Zee seeks timing on Sony contract as two directors are voted out

Zee seeks timing on Sony contract as two directors are voted out

Zee Entertainment Enterprises Ltd has requested additional time from Sony Pictures Networks India to complete their $10 billion merger despite experiencing growing dissatisfaction among investors as the nation’s largest publicly traded entertainment company. Last week, the AGM rejected the reappointment of two independent directors, while a third director withdrew his bid.

Zee should have included information in its communication to the stock markets on Sunday, including the reason for requesting an extension. It is also still being determined whether Sony will accept this request from the company created by Subhash Chandra.
On Saturday, Zee notified the stock markets that two resolutions to reappoint independent directors Vivek Mehra and Sasha Mirchandani were unsuccessful as they needed to receive consent from 75% of shareholders, which is required for extraordinary resolutions. The reappointment of Adesh Kumar Gupta, another independent director, was unsuccessful as he withdrew his bid on 13 December, three days before the AGM, due to personal reasons.

Around 52% of shareholders voted against Mehra’s reappointment, while approximately 29% voted against Mirchandani’s. This follows investors’ rejection in July of the reappointment of another independent director, Alicia Yi, a partner at the executive search firm Korn Ferry.

Notably, the voting result comes when the completion of the merger between Zee and Sony will likely be delayed beyond 21 December.

The leader of a proxy consulting company stated that the voting indicates the apprehension of minority shareholders regarding the merger’s success. “Investors likely think that the merger might not happen and do not want the current board members to remain in charge of standalone Zee, as they believe the board members have not completed the merger,” the executive added anonymously.

Several prominent overseas institutional investors, who collectively possess one-third of Zee, voted against the resolutions. On the other hand, the promoters only possess a 3.99% share in the corporation.The City of New York Group Trust, which owns 1.3% of Zee, opposed the reappointment of Mehra, as per records accessed by Mint. Legal and General Investment Management (LGIM), the largest fund manager in the UK, also voted against Mehra’s nomination. “LGIM reasoned that a vote against is applied when they expect a CEO/CFO/FD or a non-executive director not to have excessive external roles, to ensure their ability to perform their duties effectively,” explained LGIM.

Mehra is an accountant with professional certification and previous experience as a partner and executive director at PricewaterhouseCoopers Pvt. Ltd is on the board of seven publicly traded firms and a real estate investment trust.

The California Public Employees’ Retirement System (CalPERS), which manages around $500 billion in assets, likewise declined Mehra’s nomination. APG Asset Management, a Dutch company that oversees around $600 billion in assets, opposed the reappointment of both Mehra and Mirchandani.

Two proxy advice firms, namely Institutional Investor Advice Services (IiAS) and Stakeholders Empowerment Services, have suggested voting against the reappointment of Mehra.
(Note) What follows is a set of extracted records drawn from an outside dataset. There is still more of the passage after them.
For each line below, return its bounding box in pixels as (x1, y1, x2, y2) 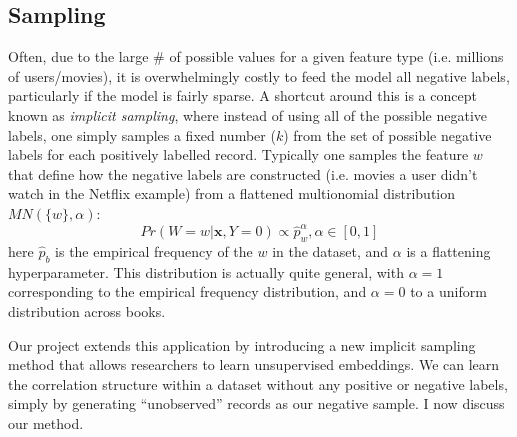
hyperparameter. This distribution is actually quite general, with (8, 261, 404, 282)
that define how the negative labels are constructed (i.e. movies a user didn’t (8, 163, 478, 184)
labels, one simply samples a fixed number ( (8, 124, 276, 145)
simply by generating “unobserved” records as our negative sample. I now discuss (8, 393, 505, 414)
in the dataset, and (272, 241, 389, 262)
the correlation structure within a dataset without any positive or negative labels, (8, 373, 508, 394)
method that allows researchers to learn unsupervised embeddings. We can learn (8, 354, 500, 375)
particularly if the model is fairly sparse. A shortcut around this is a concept (8, 85, 477, 106)
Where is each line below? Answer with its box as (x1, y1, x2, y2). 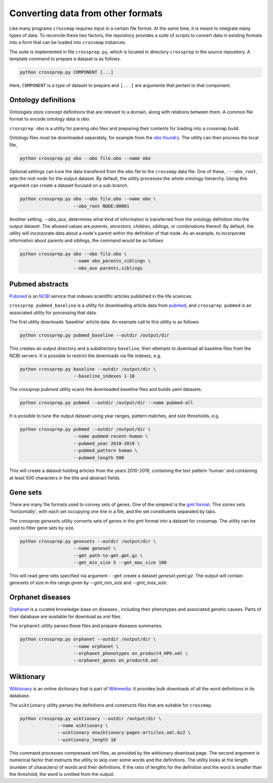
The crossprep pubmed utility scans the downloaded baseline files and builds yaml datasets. (9, 386, 202, 392)
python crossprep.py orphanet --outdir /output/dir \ (20, 636, 156, 642)
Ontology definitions (9, 95, 76, 104)
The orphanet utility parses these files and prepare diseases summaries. (9, 623, 163, 629)
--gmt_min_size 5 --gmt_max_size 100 (73, 560, 167, 566)
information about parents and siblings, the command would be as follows (9, 237, 164, 243)
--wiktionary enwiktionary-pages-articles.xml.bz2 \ (57, 730, 191, 735)
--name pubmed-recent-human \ (73, 434, 149, 439)

IiAS also advised shareholders against granting a second term to Mirchandani.

IiAS observed that Mirchandani, as a member of the nomination and remuneration committee, increased Zee’s and managing director Punit Goenka’s remuneration. Goenka’s remuneration rose from 13.2 crore in FY21 to 41.1 crore in FY22, surpassing the company’s 21% profit growth. The report also mentioned that Goenka’s remuneration of ₹35 crore in FY23 was significant, representing 2% of the profit before unusual items.

The entire Zee board will be refreshed following the merger with Sony, with control transferring to Sony. “A completely different group of directors will be appointed,” stated Shriram Subramanian, the founder and managing director of InGovern Research Services, a proxy advisory firm based in Bengaluru. Subramanian had no concerns with the reappointment of the two directors.
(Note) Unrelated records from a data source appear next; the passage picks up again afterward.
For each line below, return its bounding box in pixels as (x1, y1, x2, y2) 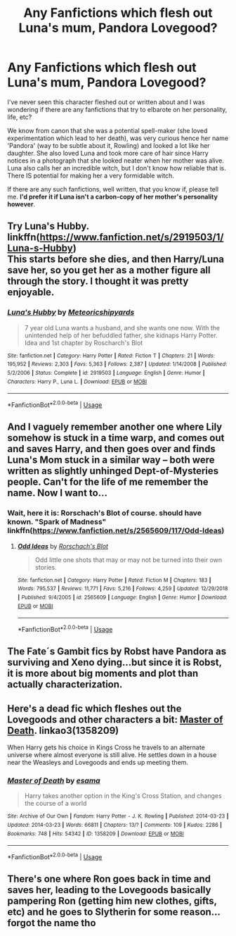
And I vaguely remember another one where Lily (7, 421, 223, 433)
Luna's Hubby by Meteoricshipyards (7, 308, 135, 318)
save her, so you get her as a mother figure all (7, 264, 211, 276)
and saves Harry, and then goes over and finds (7, 443, 216, 455)
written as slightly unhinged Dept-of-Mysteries (7, 465, 219, 477)
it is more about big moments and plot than (7, 668, 199, 680)
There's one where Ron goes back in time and (7, 873, 211, 885)
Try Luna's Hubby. (7, 220, 89, 232)
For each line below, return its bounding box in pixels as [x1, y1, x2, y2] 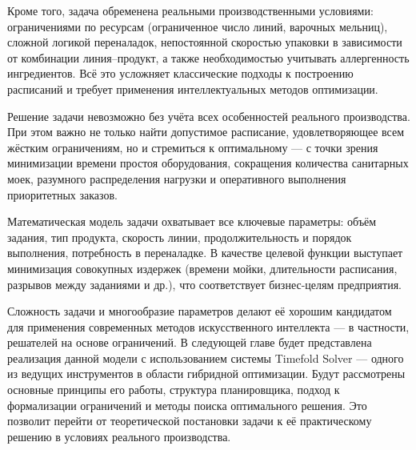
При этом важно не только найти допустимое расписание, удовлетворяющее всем [7, 123, 405, 140]
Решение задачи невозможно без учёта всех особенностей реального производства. [7, 107, 410, 124]
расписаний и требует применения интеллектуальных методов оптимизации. [7, 80, 378, 97]
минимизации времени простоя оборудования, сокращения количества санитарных [7, 155, 409, 171]
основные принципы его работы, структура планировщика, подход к [7, 381, 340, 398]
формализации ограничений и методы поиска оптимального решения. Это [7, 396, 367, 413]
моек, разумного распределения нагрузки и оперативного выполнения [7, 170, 346, 187]
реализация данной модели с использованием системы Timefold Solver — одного [7, 349, 404, 366]
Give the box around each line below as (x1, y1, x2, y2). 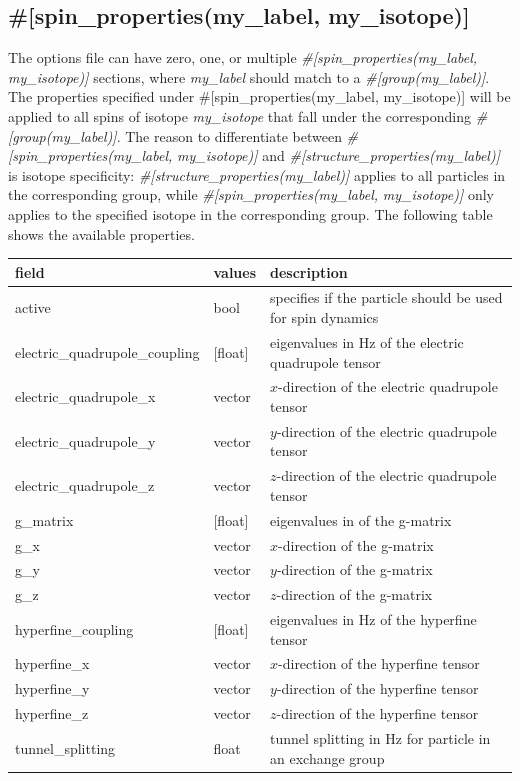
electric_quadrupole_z (15, 475, 155, 496)
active (15, 297, 51, 318)
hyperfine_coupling (15, 618, 134, 639)
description (270, 261, 348, 282)
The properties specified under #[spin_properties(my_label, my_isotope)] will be (8, 86, 511, 107)
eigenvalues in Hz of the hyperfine (270, 609, 477, 630)
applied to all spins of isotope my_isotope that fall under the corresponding (8, 105, 472, 126)
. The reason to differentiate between (116, 125, 342, 146)
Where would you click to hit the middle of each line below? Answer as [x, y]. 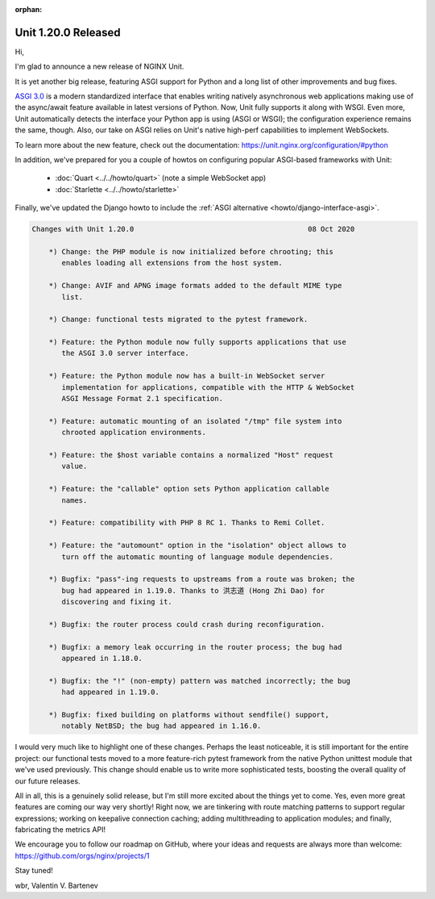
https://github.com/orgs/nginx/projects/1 [82, 855]
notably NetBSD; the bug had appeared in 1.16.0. [162, 726]
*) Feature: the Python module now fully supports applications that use [197, 342]
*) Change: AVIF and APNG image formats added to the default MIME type [195, 286]
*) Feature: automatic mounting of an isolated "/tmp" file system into [195, 421]
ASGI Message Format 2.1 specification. [142, 399]
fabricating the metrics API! [60, 830]
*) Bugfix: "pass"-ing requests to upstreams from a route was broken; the [202, 579]
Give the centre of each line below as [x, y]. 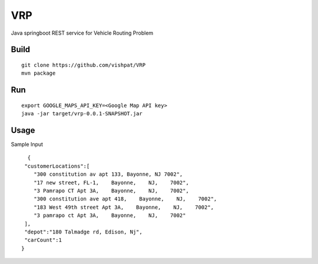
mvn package [39, 73]
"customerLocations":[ [57, 166]
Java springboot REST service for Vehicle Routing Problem [82, 33]
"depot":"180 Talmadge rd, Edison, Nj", [83, 232]
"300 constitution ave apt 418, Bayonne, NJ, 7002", [125, 199]
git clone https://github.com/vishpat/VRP [84, 65]
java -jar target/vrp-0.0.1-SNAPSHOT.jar [82, 114]
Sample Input [27, 145]

At Dish TV India Ltd, the company owned by Chandra’s younger brother Jawahar Goyal, nine directors have been removed by investors since Yes Bank initiated an investor rebellion in September 2021.

This indicates that shareholders of firms owned by Chandra have rejected the candidatures of twelve directors over the past thirty months. Now, three formerly independent directors have decided to step down from their positions on Zee’s board. Apart from Gupta (last week), Ashok Kurien and Manish Chokhani resigned the day before the AGM in September 2021.

Zee’s board, excluding founder Chandra, has selected Venakata Ramana Murthy Pinisetti, Uttam Agarwal, and Shishir Desai as independent directors.